Bunları yapar mı, yapabilir mi, seçilebilir mi? Bunların hepsi meşru sorular. Hepsinin cevabı da hemen hemen kesinlikle “hayır”. Ama bunlara cevap aramadan önce başka bir soruya yanıt vermek gerekiyor. Amerika’ya ne oluyor? Bir solcu nasıl böylesine destek alıyor Amerikan halkından?

Üçüncü Büyük Depresyon, tam da beklediğimiz gibi, başka ülkelerde de görüldüğü gibi, Amerikan halkını sağa ve sola doğru kutuplaştırıyor. O muhteşem 2011 yılı, Arap devriminin, Madrid’in ve Atina’nın yılı, Amerika’da da Wisconsin eyaletindeki kamu emekçileri mücadelesini, ardından “Wall Street’i işgal” hareketini, sonra bu hareketin ABD’nin yaklaşık 50 bölgesine yayılmasını gördü. Geçen seneden bu yana siyahilerin polis tarafından sinekler gibi avlanmasına karşı “Black Lives Matter” (“Siyahilerin Hayatı da Önemlidir”) hareketi gelişiyor. Önemli olan bu! Halkta bir yükseliş var. Sanders ikincil. Gerçek sosyalistlerin görevi, Sanders’ın konumunu da değerlendirerek halktaki bu mücadeleci ruh durumuyla buluşmak!

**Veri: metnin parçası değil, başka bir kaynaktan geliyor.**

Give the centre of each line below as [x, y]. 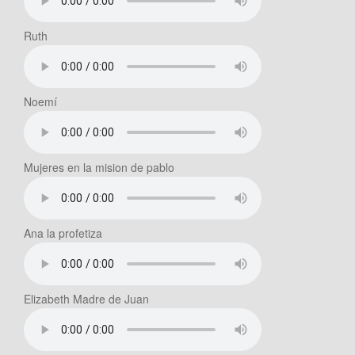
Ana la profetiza [63, 233]
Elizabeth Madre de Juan [86, 299]
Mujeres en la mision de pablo [99, 168]
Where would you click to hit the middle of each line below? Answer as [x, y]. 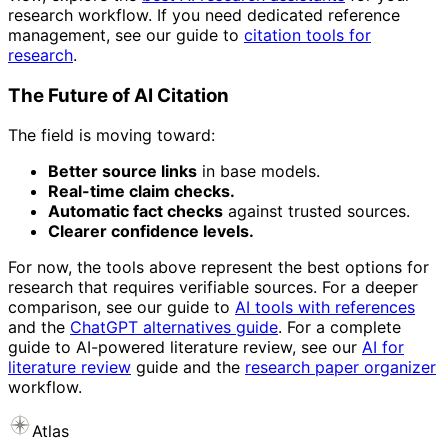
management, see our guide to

Serseri mayın faşizmine karşı tek tabanca düzen solculuğu yürümez. Ama halktaki bu kıpırtı çok şey vaat ediyor. Yunanistan, İspanya, Portekiz, Britanya, şimdi Amerika. Emekçi halk hareketinin yükselişi 2011’de sokakta başladı, ama başarıya ulaşamadı. Şimdi bir süre için parlamenter kanallardan yürüyor, ama yarın kendi yolunu yaratacaktır. Sosyalist hareket uykusundan uyanırsa!